Questions: Joint Distributions and Marginals (Rigorous)
5 questions to test your understanding
Score: 0 / 5
Question 1 Multiple Choice
Random variables X and Y each have marginal distributions that are Uniform[0,1]. Which of the following conclusions necessarily follows?
AThe joint pdf must be f(x,y) = 1 on the unit square — they must be independent
BThe joint CDF is fully determined by the two marginals
CThe joint distribution could be any of infinitely many possibilities — independent, positively correlated, negatively correlated, and more — all consistent with these marginals
DX and Y must have zero covariance because they share the same marginal
Marginal distributions describe each variable in isolation; they do not determine how the variables relate to each other. Two random variables can share identical marginals while being independent, perfectly positively correlated, perfectly negatively correlated, or anything in between. The joint distribution encodes the dependence structure, which the marginals alone cannot recover. This is the central insight of the topic: the joint contains strictly more information than the marginals together.
Question 2 Multiple Choice
To rigorously verify that two continuous random variables X and Y are independent, you must show:
ATheir means and variances are equal
BThe joint pdf factors as f(x,y) = f_X(x) · f_Y(y) for (almost) all (x,y)
CTheir marginal pdfs each integrate to 1
DTheir covariance equals zero
Independence is precisely the condition that the joint pdf factors into the product of the marginals. This factorization must hold across all (x,y), not just at selected points. Note that zero covariance (option D) is *necessary* for independence but not sufficient — two dependent variables can have zero covariance (e.g., if Y = X²). The factorization of the joint pdf is the rigorous definition and the primary verification tool.
Question 3 True / False
If two random variables have identical marginal distributions, they should have the same joint distribution.
TTrue
FFalse
Answer: False
This is the most important misconception this topic addresses. Shared marginals do not determine the joint distribution. A standard counterexample: X and Y both Uniform[0,1] as marginals, but (X,Y) could be jointly uniform on the unit square (independent) or supported only on the diagonal y = x (perfectly correlated) — the marginals are the same in both cases, but the joint distributions are completely different.
Question 4 True / False
The marginal pdf of X₁ from a continuous joint distribution can be obtained by integrating the joint pdf f(x₁, x₂) over all values of x₂.
TTrue
FFalse
Answer: True
This is the defining operation for marginals: f₁(x₁) = ∫₋∞^∞ f(x₁, x₂) dx₂. The integration 'sums over' all possible values of the second variable, collapsing the two-dimensional distribution onto one axis. Fubini's theorem, applicable under the absolute continuity assumptions that justify the existence of the joint density via Radon-Nikodym, guarantees this integration is well-defined and can be performed in either order.
Question 5 Short Answer
Why does knowing both marginal distributions of a random vector (X, Y) not give you the complete probabilistic story of (X, Y)?

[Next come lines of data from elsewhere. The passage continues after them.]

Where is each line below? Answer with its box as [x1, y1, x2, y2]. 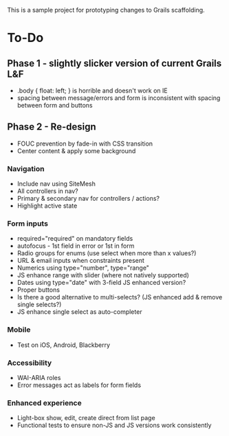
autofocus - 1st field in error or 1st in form [17, 241, 135, 250]
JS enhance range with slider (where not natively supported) [17, 271, 189, 279]
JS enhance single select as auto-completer [17, 308, 142, 316]
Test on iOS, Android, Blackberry [17, 341, 111, 349]
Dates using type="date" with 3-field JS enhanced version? [17, 279, 186, 287]
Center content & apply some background [17, 146, 136, 155]
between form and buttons [17, 101, 93, 109]
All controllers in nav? [17, 187, 78, 195]
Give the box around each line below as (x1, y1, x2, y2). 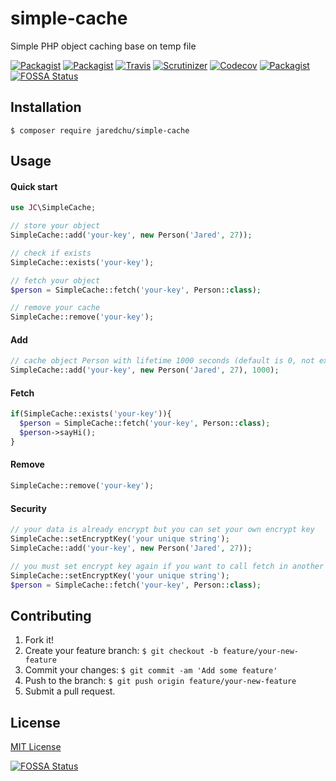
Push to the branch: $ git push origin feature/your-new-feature (24, 675, 297, 687)
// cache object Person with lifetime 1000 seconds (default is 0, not (10, 356, 315, 366)
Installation (10, 99, 82, 116)
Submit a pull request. (24, 685, 116, 697)
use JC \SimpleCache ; (10, 203, 97, 213)
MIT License (10, 741, 62, 753)
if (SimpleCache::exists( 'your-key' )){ (10, 409, 172, 419)
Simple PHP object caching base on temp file (10, 40, 197, 52)
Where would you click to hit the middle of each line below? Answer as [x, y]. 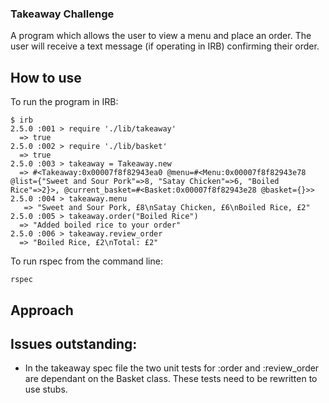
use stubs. [46, 389]
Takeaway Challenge [62, 14]
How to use [46, 77]
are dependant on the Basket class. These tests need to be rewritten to [171, 379]
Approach [42, 310]
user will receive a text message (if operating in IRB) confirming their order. [165, 46]
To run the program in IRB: [64, 102]
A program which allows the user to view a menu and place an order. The [161, 36]
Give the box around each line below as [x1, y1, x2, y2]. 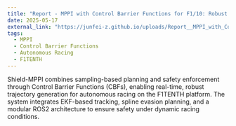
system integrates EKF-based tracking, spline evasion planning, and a [7, 97, 209, 106]
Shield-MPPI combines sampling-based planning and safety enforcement [7, 75, 220, 83]
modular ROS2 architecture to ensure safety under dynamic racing [7, 104, 200, 113]
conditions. [7, 112, 40, 120]
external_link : [7, 23, 52, 30]
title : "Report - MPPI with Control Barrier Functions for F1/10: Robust [7, 10, 228, 17]
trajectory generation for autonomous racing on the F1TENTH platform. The [7, 90, 225, 98]
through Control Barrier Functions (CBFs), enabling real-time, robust [7, 82, 204, 91]
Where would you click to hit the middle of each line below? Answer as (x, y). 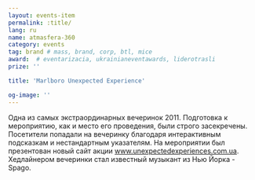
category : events (36, 45)
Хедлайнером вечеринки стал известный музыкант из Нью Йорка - (122, 159)
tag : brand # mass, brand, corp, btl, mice (80, 52)
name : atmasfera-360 (42, 37)
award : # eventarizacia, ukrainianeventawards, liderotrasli (112, 60)
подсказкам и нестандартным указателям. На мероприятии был (117, 142)
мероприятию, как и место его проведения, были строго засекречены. (128, 126)
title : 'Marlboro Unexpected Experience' (77, 81)
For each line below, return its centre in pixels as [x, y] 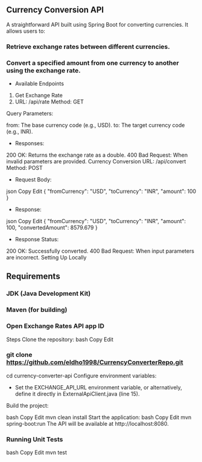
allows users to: [26, 31]
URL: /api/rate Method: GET [49, 102]
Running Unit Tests [35, 439]
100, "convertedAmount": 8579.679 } [52, 228]
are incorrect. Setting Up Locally [46, 258]
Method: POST [25, 168]
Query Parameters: [30, 114]
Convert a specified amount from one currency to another [93, 63]
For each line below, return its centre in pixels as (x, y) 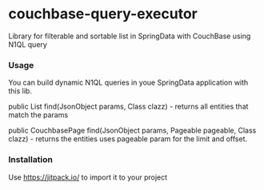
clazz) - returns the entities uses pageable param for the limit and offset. (128, 139)
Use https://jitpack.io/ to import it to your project (88, 177)
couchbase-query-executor (103, 14)
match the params (38, 115)
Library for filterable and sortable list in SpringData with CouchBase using (130, 36)
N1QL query (28, 44)
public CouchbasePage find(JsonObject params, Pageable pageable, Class (132, 131)
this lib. (20, 91)
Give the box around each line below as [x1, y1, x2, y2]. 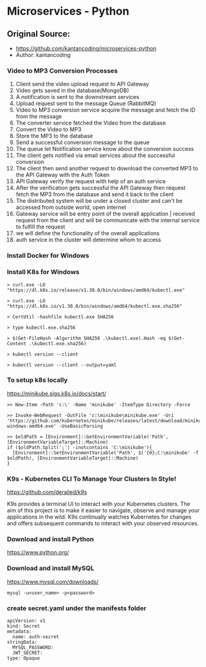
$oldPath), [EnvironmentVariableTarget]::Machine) [7, 455, 139, 461]
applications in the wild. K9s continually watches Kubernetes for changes [7, 513, 192, 520]
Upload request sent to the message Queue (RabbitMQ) [15, 100, 156, 108]
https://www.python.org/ [7, 549, 69, 556]
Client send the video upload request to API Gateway [15, 81, 149, 88]
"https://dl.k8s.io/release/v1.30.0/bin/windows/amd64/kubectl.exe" [7, 287, 185, 293]
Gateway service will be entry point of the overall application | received [15, 210, 195, 217]
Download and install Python [7, 535, 94, 544]
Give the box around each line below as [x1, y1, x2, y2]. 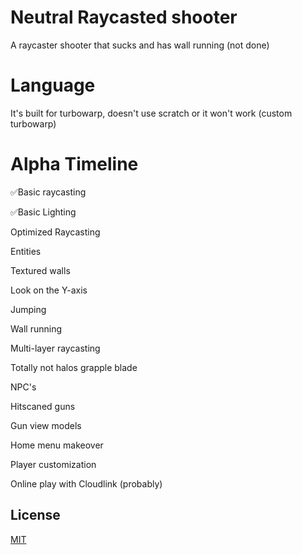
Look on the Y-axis [10, 284, 88, 296]
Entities [10, 245, 42, 257]
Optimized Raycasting [10, 226, 101, 238]
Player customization [10, 458, 97, 470]
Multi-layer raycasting [10, 342, 101, 354]
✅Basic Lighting [10, 206, 77, 218]
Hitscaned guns [10, 400, 76, 412]
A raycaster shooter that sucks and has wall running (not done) [10, 39, 270, 51]
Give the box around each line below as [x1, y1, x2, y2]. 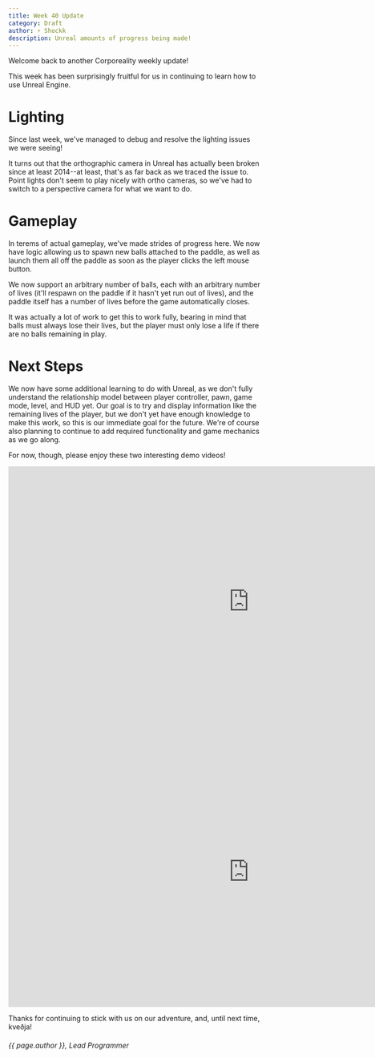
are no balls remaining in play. [8, 329, 107, 339]
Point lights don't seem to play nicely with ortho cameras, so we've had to [8, 175, 252, 185]
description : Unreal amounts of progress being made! [8, 34, 192, 42]
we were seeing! [8, 143, 62, 153]
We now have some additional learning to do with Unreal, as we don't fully [8, 384, 253, 393]
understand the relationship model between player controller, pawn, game [8, 392, 252, 402]
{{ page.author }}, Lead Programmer [8, 1040, 130, 1050]
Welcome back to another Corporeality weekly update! [8, 56, 189, 66]
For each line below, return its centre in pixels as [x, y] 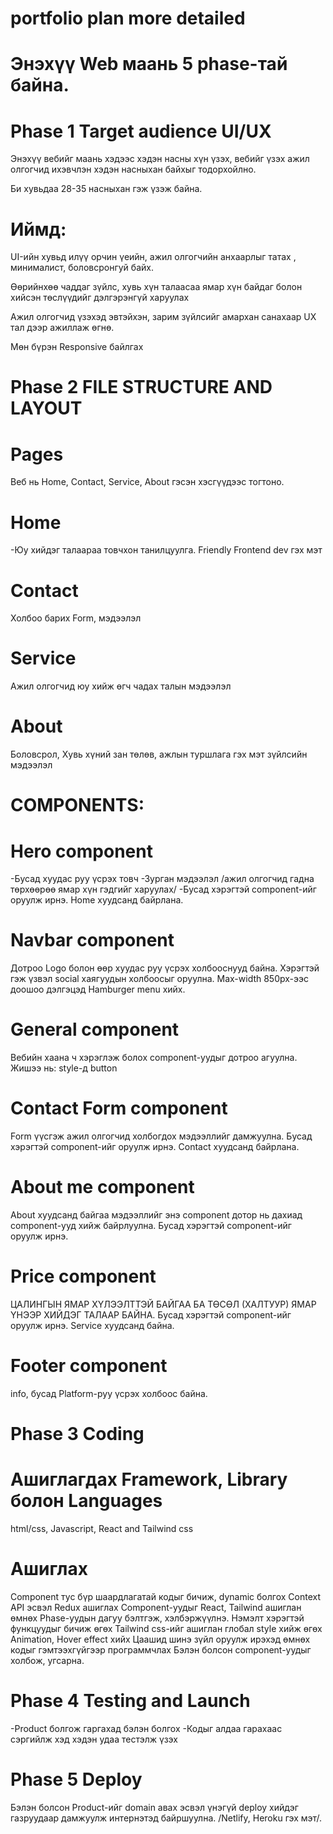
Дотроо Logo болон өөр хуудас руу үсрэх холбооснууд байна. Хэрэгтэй [165, 968]
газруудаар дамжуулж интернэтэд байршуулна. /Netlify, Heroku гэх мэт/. [166, 1818]
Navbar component [92, 940]
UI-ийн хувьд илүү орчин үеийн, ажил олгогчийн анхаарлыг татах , [153, 257]
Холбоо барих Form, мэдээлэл [76, 618]
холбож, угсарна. [47, 1660]
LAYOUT [46, 408]
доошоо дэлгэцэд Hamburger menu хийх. [98, 989]
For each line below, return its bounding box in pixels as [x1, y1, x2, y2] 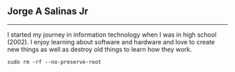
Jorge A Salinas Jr [7, 6, 89, 17]
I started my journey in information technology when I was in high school [7, 30, 217, 39]
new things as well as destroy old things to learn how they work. [7, 45, 192, 53]
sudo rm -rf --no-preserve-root [7, 58, 101, 65]
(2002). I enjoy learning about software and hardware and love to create [7, 37, 215, 46]

Think about your answer, then reveal below.
Model answer: The marginals describe each variable in isolation — X's distribution ignoring Y, and Y's distribution ignoring X. They contain no information about how the two variables relate to each other. The joint distribution encodes whether large X values tend to coincide with large Y values, whether the variables are independent, and so on. Two distributions can have identical marginals while being completely independent or tightly correlated; only the joint distribution distinguishes them.

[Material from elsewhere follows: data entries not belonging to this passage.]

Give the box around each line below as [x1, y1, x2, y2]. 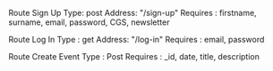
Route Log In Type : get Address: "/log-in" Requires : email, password [8, 35, 265, 44]
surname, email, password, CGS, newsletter [8, 17, 170, 28]
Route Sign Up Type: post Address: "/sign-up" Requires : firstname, [8, 8, 257, 18]
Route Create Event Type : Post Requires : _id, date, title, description [8, 51, 260, 61]
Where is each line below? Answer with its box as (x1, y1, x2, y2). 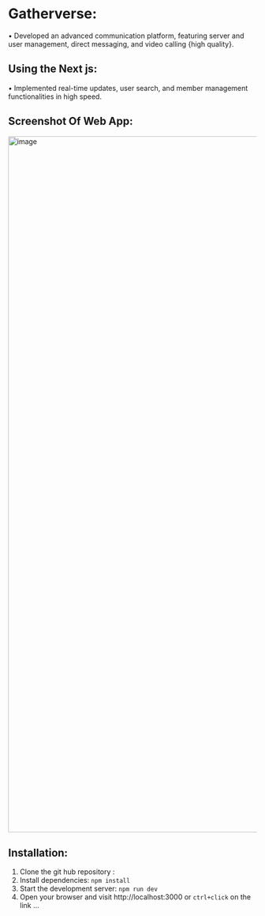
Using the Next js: (8, 62, 98, 76)
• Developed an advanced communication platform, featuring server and (8, 31, 244, 40)
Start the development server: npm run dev (19, 884, 158, 894)
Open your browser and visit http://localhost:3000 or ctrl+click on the (19, 892, 251, 902)
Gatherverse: (8, 5, 97, 23)
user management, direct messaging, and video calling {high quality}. (8, 39, 234, 48)
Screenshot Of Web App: (8, 115, 133, 128)
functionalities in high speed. (8, 92, 103, 101)
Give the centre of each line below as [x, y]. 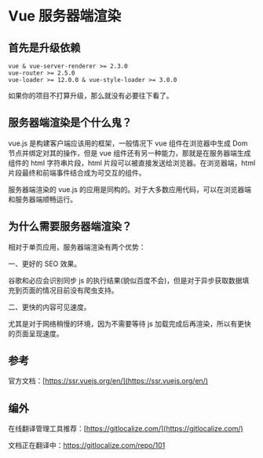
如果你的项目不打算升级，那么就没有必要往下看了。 [91, 96]
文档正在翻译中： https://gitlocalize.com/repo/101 [87, 445]
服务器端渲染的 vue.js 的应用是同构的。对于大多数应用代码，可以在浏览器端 [130, 189]
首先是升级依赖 [44, 48]
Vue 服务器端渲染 [65, 16]
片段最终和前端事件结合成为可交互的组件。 [77, 172]
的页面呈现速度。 [36, 333]
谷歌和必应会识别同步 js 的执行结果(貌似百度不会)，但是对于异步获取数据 [125, 280]
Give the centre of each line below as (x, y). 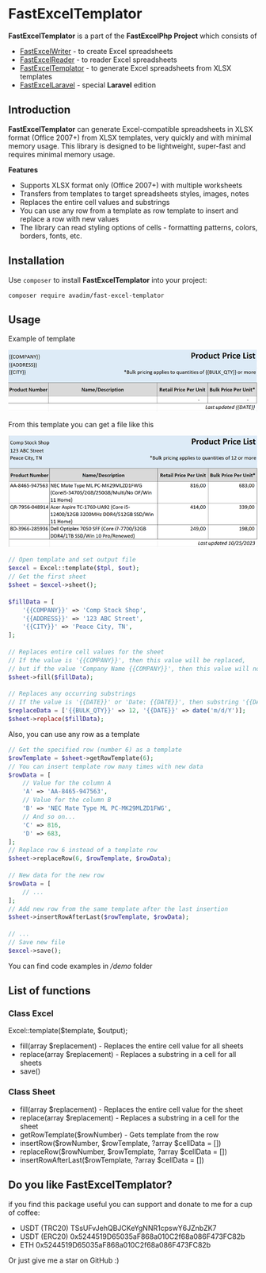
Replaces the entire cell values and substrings (95, 202)
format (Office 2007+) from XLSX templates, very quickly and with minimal (130, 137)
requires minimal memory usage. (62, 154)
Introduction (40, 110)
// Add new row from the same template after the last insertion (118, 909)
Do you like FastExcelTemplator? (90, 1185)
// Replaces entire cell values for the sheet (86, 652)
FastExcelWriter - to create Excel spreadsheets (96, 51)
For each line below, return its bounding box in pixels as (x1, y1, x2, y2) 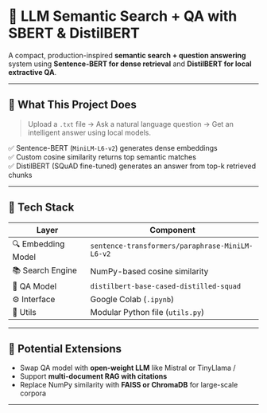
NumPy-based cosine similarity (90, 266, 209, 277)
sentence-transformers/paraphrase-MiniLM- (90, 242, 253, 250)
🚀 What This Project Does (8, 98, 137, 112)
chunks (8, 170, 33, 179)
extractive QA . (8, 67, 57, 77)
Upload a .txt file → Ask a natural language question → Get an (27, 119, 234, 128)
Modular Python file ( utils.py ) (90, 306, 205, 317)
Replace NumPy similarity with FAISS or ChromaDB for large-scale (19, 380, 238, 390)
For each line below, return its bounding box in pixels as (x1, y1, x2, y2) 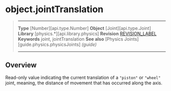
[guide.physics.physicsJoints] (17, 41, 81, 47)
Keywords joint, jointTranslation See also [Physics (17, 36, 124, 42)
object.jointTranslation (5, 4, 104, 15)
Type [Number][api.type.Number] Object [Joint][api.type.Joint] (17, 25, 151, 31)
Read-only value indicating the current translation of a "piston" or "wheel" (5, 74, 161, 80)
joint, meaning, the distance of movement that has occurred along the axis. (5, 80, 163, 86)
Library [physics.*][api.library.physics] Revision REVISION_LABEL (17, 31, 157, 37)
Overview (5, 61, 37, 70)
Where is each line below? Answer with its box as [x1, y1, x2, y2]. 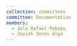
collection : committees [6, 8, 66, 15]
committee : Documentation [6, 14, 71, 20]
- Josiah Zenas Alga [11, 31, 63, 37]
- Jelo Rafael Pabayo [11, 25, 66, 32]
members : [6, 20, 28, 26]

The point generalizes: in statistics, knowing the marginal distributions of two (or more) variables is often insufficient for prediction, simulation, or inference about joint events. The joint distribution — and specifically the dependence structure it encodes — is what matters for questions like 'what is the probability that both X > a and Y > b?' Marginals only answer questions about each variable separately.